Biotech Updates

Gene Switches for Height Identified in Plants

July 29, 2020

Scientists were able to identify two key genes responsible for the plant height in rice plants, opening up numerous possibilities of breeding varieties with desirable height and yield traits of not just rice but other crops that also carry the same genes.

The scientists divided their work into two investigations: one focused on deep-water rice variety and the other focused on shallow-water rice variety and both were studied under greenhouse conditions. They were able to identify two important genes. First, the accelerator of internode elongation (ACE1) that turns on when the deep-water variety is covered in water and stimulates cell division in stems causing the plant to grow. This was found to be mutated in the shallow-water variety. The second is decelerator of internode elongation (DEC1) which suppresses stem growth. This was found to be active in the shallow-water variety even when the plant was submerged in water, but was found to stop expressing in deep-water variety when exposed to flooding. Scientists described the two genes as switches for plant height.
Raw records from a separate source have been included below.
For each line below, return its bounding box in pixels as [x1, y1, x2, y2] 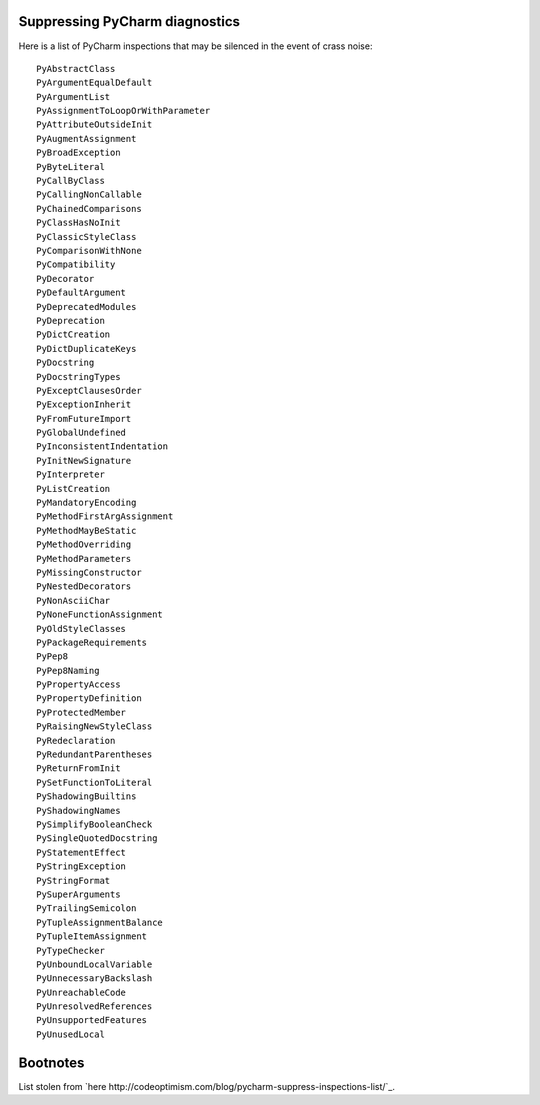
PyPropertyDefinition [36, 693, 142, 704]
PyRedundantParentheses [36, 749, 153, 760]
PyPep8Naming [36, 665, 100, 676]
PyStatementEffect [36, 846, 127, 858]
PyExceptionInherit [36, 399, 132, 410]
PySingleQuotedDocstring [36, 833, 158, 844]
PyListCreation [36, 483, 111, 494]
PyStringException [36, 861, 127, 872]
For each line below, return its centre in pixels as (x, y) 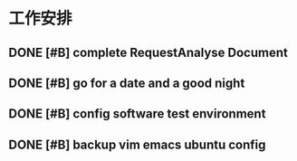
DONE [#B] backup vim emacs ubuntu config (137, 144)
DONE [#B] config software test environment (137, 114)
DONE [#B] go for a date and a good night (127, 83)
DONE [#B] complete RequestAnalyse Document (148, 52)

Another interesting fact is that the two genes are not only found in rice, but they are also present in other plants such as sugarcane, barley, and the grass Brachypodium distachyon. ACE1 is also found in corn, and the crop also has the gene-equivalent of DEC1. The genes' discovery can lead to the development of plant varieties that are resistant to stress factors brought by climate change. The possibilities vary from developing improved low-yield varieties already adapted to seasonal flooding to improved high-yield shorter varieties that can withstand flooding.